I’ll keep saying “yes”. I’ll keep kicking butt. And most importantly, I’ll skip the BS. I don’t have resolutions or a resounding vocab word. I don’t have a checklist of unattainable goals. I just have the desire to keep trying to be the best mom, wife, friend and person I know how to be. I am going to continue to give 100% of myself to my life, which includes saying “yes” to all the people in it.

In a nutshell, I am not going to change myself. I am not going to list all things I could be better at. I am going to keep being positive and kicking butt this year. I think you should throw out your lists of goals, resolutions and words, and just come kick some butt with me!

Seriously though. BodyCombat® is on Tuesdays. Meet me at the gym and we can roundhouse kick 2016 right in the face.
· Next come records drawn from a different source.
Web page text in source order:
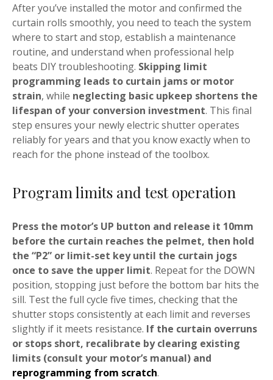
After you’ve installed the motor and confirmed the
curtain rolls smoothly, you need to teach the system
where to start and stop, establish a maintenance
routine, and understand when professional help
beats DIY troubleshooting. Skipping limit
programming leads to curtain jams or motor
strain, while neglecting basic upkeep shortens the
lifespan of your conversion investment. This final
step ensures your newly electric shutter operates
reliably for years and that you know exactly when to
reach for the phone instead of the toolbox.
Program limits and test operation
Press the motor’s UP button and release it 10mm
before the curtain reaches the pelmet, then hold
the “P2” or limit-set key until the curtain jogs
once to save the upper limit. Repeat for the DOWN
position, stopping just before the bottom bar hits the
sill. Test the full cycle five times, checking that the
shutter stops consistently at each limit and reverses
slightly if it meets resistance. If the curtain overruns
or stops short, recalibrate by clearing existing
limits (consult your motor’s manual) and
reprogramming from scratch.

(I totally feel the same way as Matt Bellassai, but he just uses a lot more profanity! Watch and giggle here, because, “Nobody needs a newer you.” Hehe!)

One thought on “Throw Out Your Resolutions!

  1. Part of writing is the criticism you will receive. Just means you are doing what you are suppose to do. No one can or will agree with everything a writer writes, that is why you should write. It would be boring and no one would read your blogs if we all agreed with what you say. Blogging is challenging one’s position, feelings, thoughts, etc. Makes us think, wonder, change, FEEL………… I always enjoy your topics! Don’t ever apologize for what you have to say, it is only words and if that offends someone, well they have bigger problems than disagreeing with you!